WHAT IS REQUIRED
Print every record below exactly as it stands, but leave out the pictures.

DATASET CONTENT

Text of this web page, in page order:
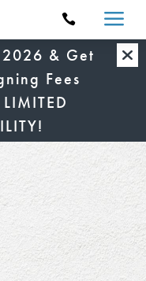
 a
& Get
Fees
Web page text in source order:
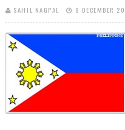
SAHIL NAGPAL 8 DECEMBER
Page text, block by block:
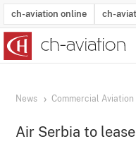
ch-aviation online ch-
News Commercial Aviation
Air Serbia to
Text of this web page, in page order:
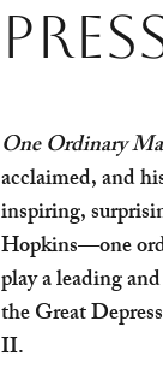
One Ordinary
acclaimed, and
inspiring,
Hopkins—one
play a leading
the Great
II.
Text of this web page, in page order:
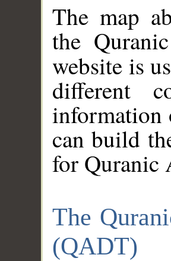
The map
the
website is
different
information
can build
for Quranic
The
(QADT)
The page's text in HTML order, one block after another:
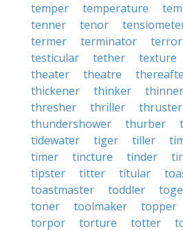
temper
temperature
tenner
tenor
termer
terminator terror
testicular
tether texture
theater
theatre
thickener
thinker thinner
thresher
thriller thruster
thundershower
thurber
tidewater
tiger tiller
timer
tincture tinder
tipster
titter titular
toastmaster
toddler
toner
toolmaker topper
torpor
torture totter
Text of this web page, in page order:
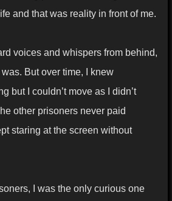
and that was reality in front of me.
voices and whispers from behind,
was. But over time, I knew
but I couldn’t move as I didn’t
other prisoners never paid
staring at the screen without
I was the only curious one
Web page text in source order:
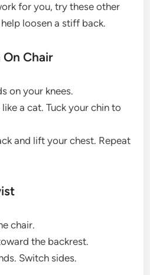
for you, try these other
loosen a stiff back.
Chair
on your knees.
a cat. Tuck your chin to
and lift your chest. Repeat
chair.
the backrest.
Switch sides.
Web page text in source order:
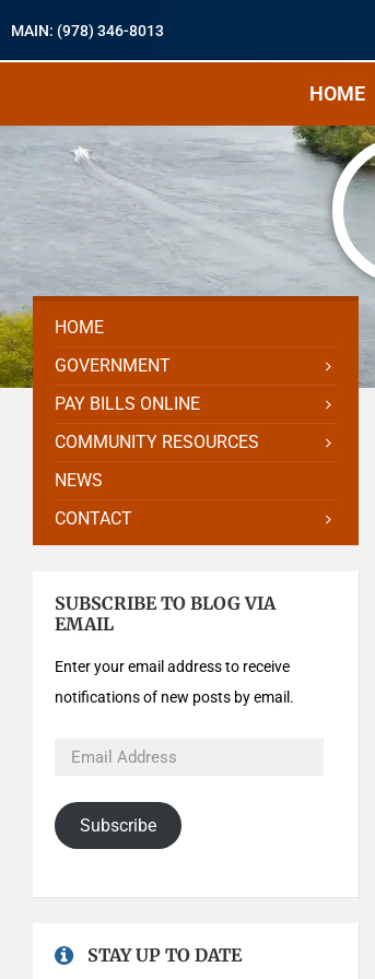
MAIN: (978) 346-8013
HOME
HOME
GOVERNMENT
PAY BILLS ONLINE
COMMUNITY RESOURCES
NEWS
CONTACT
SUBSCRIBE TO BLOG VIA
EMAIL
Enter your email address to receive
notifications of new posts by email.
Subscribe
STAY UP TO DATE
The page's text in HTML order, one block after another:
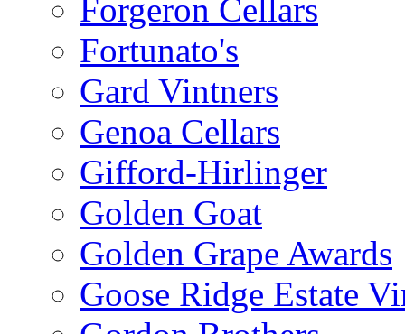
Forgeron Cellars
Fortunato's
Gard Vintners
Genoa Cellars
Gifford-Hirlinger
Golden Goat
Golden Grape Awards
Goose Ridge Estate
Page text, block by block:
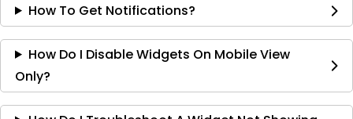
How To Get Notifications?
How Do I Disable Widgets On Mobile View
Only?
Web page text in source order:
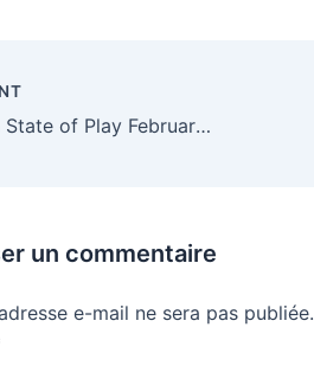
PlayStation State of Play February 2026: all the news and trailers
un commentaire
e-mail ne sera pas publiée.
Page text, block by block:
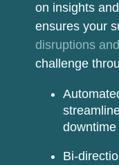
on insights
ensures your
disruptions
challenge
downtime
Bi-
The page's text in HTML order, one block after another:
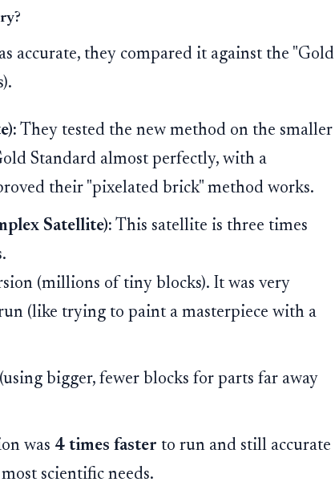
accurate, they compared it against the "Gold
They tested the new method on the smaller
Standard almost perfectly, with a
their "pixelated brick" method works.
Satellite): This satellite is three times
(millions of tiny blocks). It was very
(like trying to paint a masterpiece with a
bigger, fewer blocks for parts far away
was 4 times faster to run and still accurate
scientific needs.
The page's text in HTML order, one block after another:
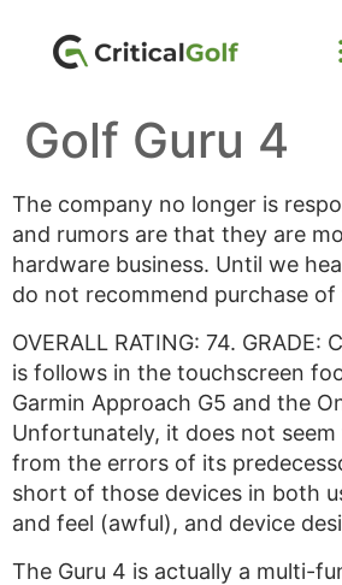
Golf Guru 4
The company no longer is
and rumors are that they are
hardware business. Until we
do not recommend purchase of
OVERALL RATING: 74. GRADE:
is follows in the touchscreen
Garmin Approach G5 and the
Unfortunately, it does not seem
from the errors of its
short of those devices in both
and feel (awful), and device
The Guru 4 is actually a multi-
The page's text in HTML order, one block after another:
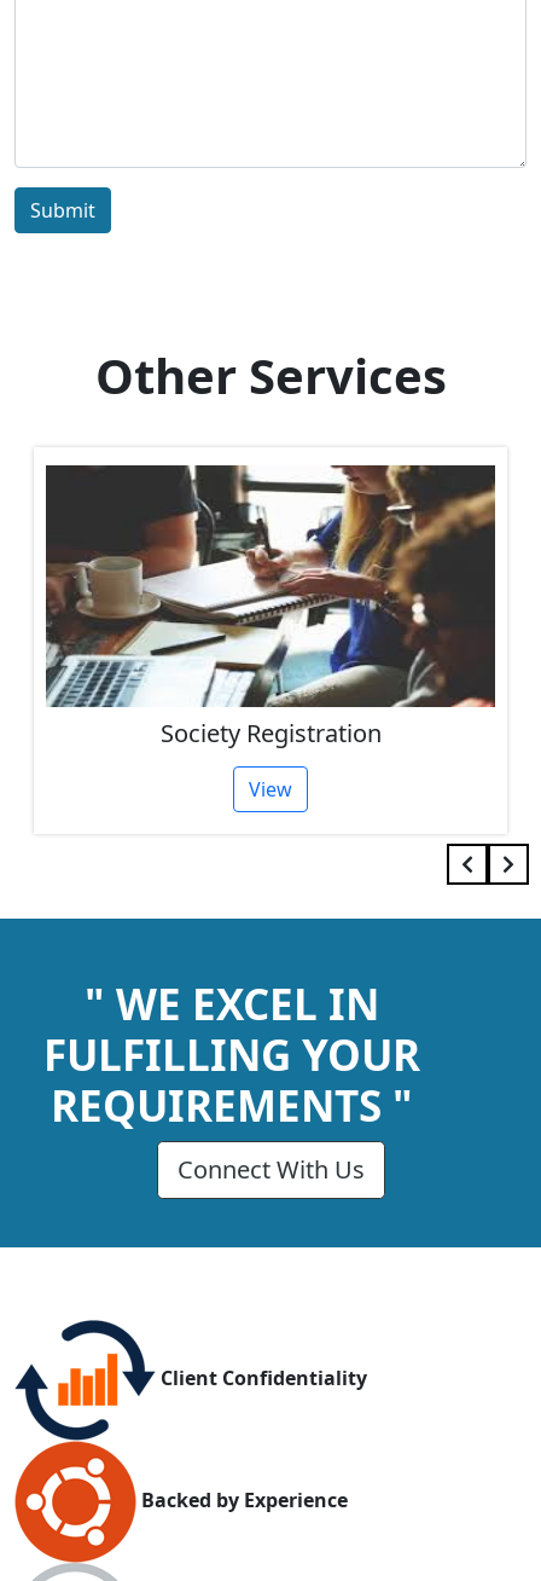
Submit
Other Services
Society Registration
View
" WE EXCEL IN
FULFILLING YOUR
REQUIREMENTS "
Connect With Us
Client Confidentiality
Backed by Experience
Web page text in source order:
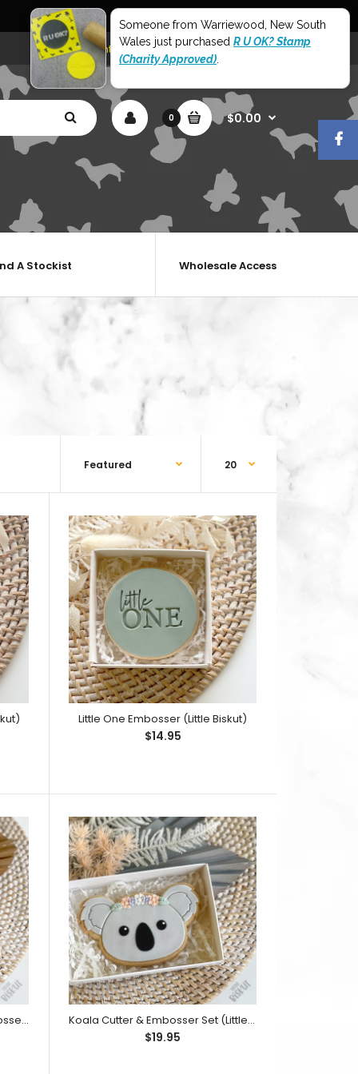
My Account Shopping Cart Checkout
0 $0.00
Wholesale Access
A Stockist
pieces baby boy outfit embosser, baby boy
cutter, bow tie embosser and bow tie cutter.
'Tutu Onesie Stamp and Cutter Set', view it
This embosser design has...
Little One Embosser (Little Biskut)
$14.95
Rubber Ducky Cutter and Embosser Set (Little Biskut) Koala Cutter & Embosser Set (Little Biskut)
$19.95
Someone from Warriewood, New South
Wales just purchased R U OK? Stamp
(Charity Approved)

EXERCISE SOLUTION
Text of this web page, in page order:
 a
& Get
Fees
Web page text in source order:
SAHIL NAGPAL 8 DECEMBER
Page text, block by block:
ch-aviation online ch-
News Commercial Aviation
Air Serbia to
Text of this web page, in page order:
One Ordinary
acclaimed, and
inspiring,
Hopkins—one
play a leading
the Great
II.
Text of this web page, in page order:
The map
the
website is
different
information
can build
for Quranic
The
(QADT)
The page's text in HTML order, one block after another:
temper
temperature
tenner
tenor
termer
terminator terror
testicular
tether texture
theater
theatre
thickener
thinker thinner
thresher
thriller thruster
thundershower
thurber
tidewater
tiger tiller
timer
tincture tinder
tipster
titter titular
toastmaster
toddler
toner
toolmaker topper
torpor
torture totter
Text of this web page, in page order:
and that was reality in front of me.
voices and whispers from behind,
was. But over time, I knew
but I couldn’t move as I didn’t
other prisoners never paid
staring at the screen without
I was the only curious one
Web page text in source order:
for you, try these other
loosen a stiff back.
Chair
on your knees.
a cat. Tuck your chin to
and lift your chest. Repeat
chair.
the backrest.
Switch sides.
Web page text in source order:
MAIN: (978) 346-8013
HOME
HOME
GOVERNMENT
PAY BILLS ONLINE
COMMUNITY RESOURCES
NEWS
CONTACT
SUBSCRIBE TO BLOG VIA
EMAIL
Enter your email address to receive
notifications of new posts by email.
Subscribe
STAY UP TO DATE
The page's text in HTML order, one block after another:
Forgeron Cellars
Fortunato's
Gard Vintners
Genoa Cellars
Gifford-Hirlinger
Golden Goat
Golden Grape Awards
Goose Ridge Estate
Page text, block by block:
How To Get Notifications?
How Do I Disable Widgets On Mobile View
Only?
Web page text in source order:
PlayStation State of Play February 2026: all the news and trailers
un commentaire
e-mail ne sera pas publiée.
Page text, block by block:
on insights
ensures your
disruptions
challenge
downtime
Bi-
The page's text in HTML order, one block after another:
accurate, they compared it against the "Gold
They tested the new method on the smaller
Standard almost perfectly, with a
their "pixelated brick" method works.
Satellite): This satellite is three times
(millions of tiny blocks). It was very
(like trying to paint a masterpiece with a
bigger, fewer blocks for parts far away
was 4 times faster to run and still accurate
scientific needs.
The page's text in HTML order, one block after another:
Golf Guru 4
The company no longer is
and rumors are that they are
hardware business. Until we
do not recommend purchase of
OVERALL RATING: 74. GRADE:
is follows in the touchscreen
Garmin Approach G5 and the
Unfortunately, it does not seem
from the errors of its
short of those devices in both
and feel (awful), and device
The Guru 4 is actually a multi-
The page's text in HTML order, one block after another:
Submit
Other Services
Society Registration
View
" WE EXCEL IN
FULFILLING YOUR
REQUIREMENTS "
Connect With Us
Client Confidentiality
Backed by Experience
Web page text in source order:
My Account Shopping Cart Checkout
0 $0.00
Wholesale Access
A Stockist
pieces baby boy outfit embosser, baby boy
cutter, bow tie embosser and bow tie cutter.
'Tutu Onesie Stamp and Cutter Set', view it
This embosser design has...
Little One Embosser (Little Biskut)
$14.95
Rubber Ducky Cutter and Embosser Set (Little Biskut) Koala Cutter & Embosser Set (Little Biskut)
$19.95
Someone from Warriewood, New South
Wales just purchased R U OK? Stamp
(Charity Approved)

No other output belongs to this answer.